А волчиха пригорюнилась и молвила:

— Вот, поди ж ты! заяц, а как свою зайчиху любит!

Делать нечего, согласился волк отпустить косого в побывку, но с тем, чтобы как раз к сроку оборотил. А невестина брата аманатом у себя оставил.

— Коли не воротишься через двое суток к шести часам утра, — сказал он, — я его вместо тебя съем; а коли воротишься — обоих съем, а может быть… ха-ха… и помилую!

Пустился косой, как из лука стрела. Бежит, земля дрожит. Гора на пути встренется — он ее «на уру» возьмет; река — он и броду не ищет, прямо вплавь так и чешет; болото — он с пятой кочки на десятую перепрыгивает. Шутка ли? в тридевятое царство поспеть надо, да в баню сходить, да жениться («непременно женюсь!» ежеминутно твердил он себе), да обратно, чтобы к волку на завтрак попасть…

Даже птицы быстроте его удивлялись, — говорили: «Вот в «Московских ведомостях» пишут, будто у зайцев не душа, а пар — а вон он как… улепетывает!»

Прибежал, наконец. Сколько тут радостей было — этого ни в сказке не сказать, ни пером описать. Серенькая заинька, как увидела своего ненаглядного, так и про хворь позабыла. Встала на задние лапки, надела на себя барабан, и ну лапками «кавалерийскую рысь» выбивать — это она сюрприз жениху приготовила! А вдова-зайчиха так просто засовалась совсем: не знает, где усадить нареченного зятюшку, чем накормить. Прибежали тут тетки со всех сторон, да кумы, да сестрицы — всем лестно на жениха посмотреть, а может быть, и лакомого кусочка в гостях отведать.

Один жених словно не в себе сидит. Не успел с невестой намиловаться, как уж затвердил:

— Мне бы в баню сходить да жениться поскорее!

— Что больно к спеху занадобилось? — подшучивает над ним зайчиха-мать.

— Обратно бежать надо. Только на одни сутки волк и отпустил.

Рассказал он тут, как и что. Рассказывает, а сам горькими слезами разливается. И воротиться-то ему не хочется, и не воротиться нельзя. Слово, вишь, дал, а заяц своему слову — господин. Судили тут тетки и сестрицы — и те в один голос сказали: «Правду ты, косой, молвил: не давши слова — крепись, а давши — держись! никогда во всем нашем заячьем роду того не бывало, чтобы зайцы обманывали!»
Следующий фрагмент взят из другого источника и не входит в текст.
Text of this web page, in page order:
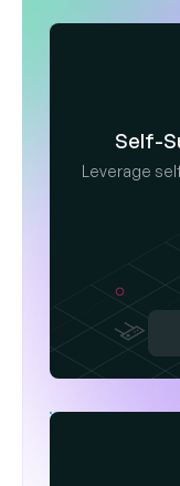
Self-
Leverage

Скоро сказка сказывается, а дело промежду зайцев еще того скорее делается. К утру косого окрутили, а перед вечером он уж прощался с молодой женой.

— Беспременно меня волк съест, — говорил он, — так ты будь мне верна. А ежели родятся у тебя дети, то воспитывай их строго. Лучше же всего отдай ты их в цирк: там их не только в барабан бить, но и в пушечку горохом стрелять научат,

И вдруг, словно в забытьи (опять, стало быть, про волка вспомнил), прибавил:

— А может быть, волк меня… ха-ха… и помилует!

Только его и видели.

Между тем, покуда косой жуировал да свадьбу справлял, на том пространстве, которое разделяло тридевятое царство от волчьего логова, великие беды приключились. В одном месте дожди пролились, так что река, которую за сутки раньше заяц шутя переплыл, вздулась и на десять верст разлилась. В другом месте король Андрон королю Никите войну объявил, и на самом заячьем пути сраженье кипело. В третьем месте холера проявилась — надо было целую карантинную цепь верст на сто обогнуть… А кроме того, волки, лисицы, совы — на каждом шагу так и стерегут.

Умен был косой; зараньше так рассчитал, чтобы три часа у него в запасе оставалось, однако, как пошли одни за другими препятствия, сердце в нем так и похолодело. Бежит он вечер, бежит полночи; ноги у него камнями иссечены, на боках от колючих ветвей шерсть клочьями висит, глаза помутились, у рта кровавая пена сочится, а ему вон еще сколько бежать осталось! И все-то ему друг аманат, как живой, мерещится. Стоит он теперь у волка на часах и думает: «Через столько-то часов милый зятек на выручку прибежит!» Вспомнит он об этом — и еще шибче припустит. Ни горы, ни долы, ни леса, ни болота — все ему нипочем! Сколько раз сердце в нем разорваться хотело, так он и над сердцем власть взял, чтобы бесплодные волнения его от главной цели не отвлекали. Не до горя теперь, не до слез; пускай все чувства умолкнут, лишь бы друга из волчьей пасти вырвать!

Вот уж и день заниматься стал. Совы, сычи, летучие мыши на ночлег потянули; в воздухе холодком пахнуло. И вдруг все кругом затихло, словно помертвело. А косой все бежит и все одну думу думает: «Неужто ж я друга не выручу!»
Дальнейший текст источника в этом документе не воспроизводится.